INFORMATION PROVIDED >>
—————

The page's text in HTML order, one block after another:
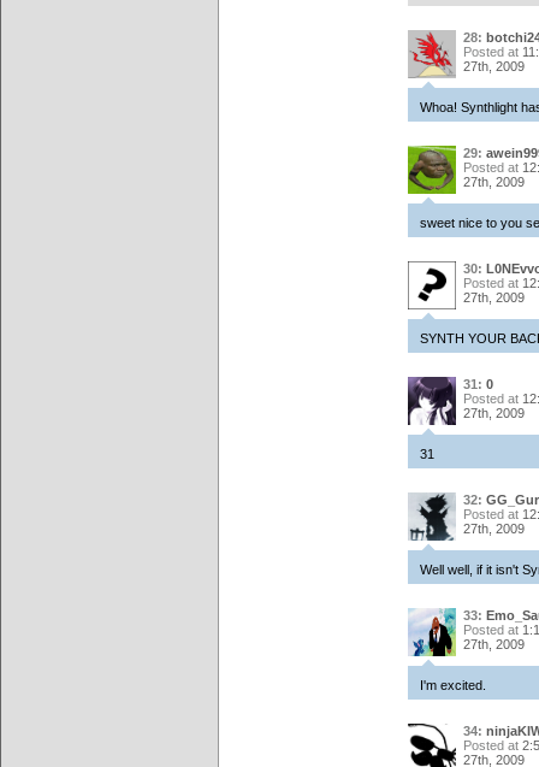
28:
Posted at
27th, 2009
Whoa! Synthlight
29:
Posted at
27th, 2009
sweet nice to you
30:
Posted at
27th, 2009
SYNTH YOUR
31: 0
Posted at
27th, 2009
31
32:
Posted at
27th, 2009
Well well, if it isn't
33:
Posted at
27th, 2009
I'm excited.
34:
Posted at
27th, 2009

—————

GOAL OF THE EXERCISE >>
Everything in the material goes into the copy exactly, except the images.

FINISHED EXERCISE >>
The page's text in HTML order, one block after another:
28:
Posted at
27th, 2009
Whoa! Synthlight
29:
Posted at
27th, 2009
sweet nice to you
30:
Posted at
27th, 2009
SYNTH YOUR
31: 0
Posted at
27th, 2009
31
32:
Posted at
27th, 2009
Well well, if it isn't
33:
Posted at
27th, 2009
I'm excited.
34:
Posted at
27th, 2009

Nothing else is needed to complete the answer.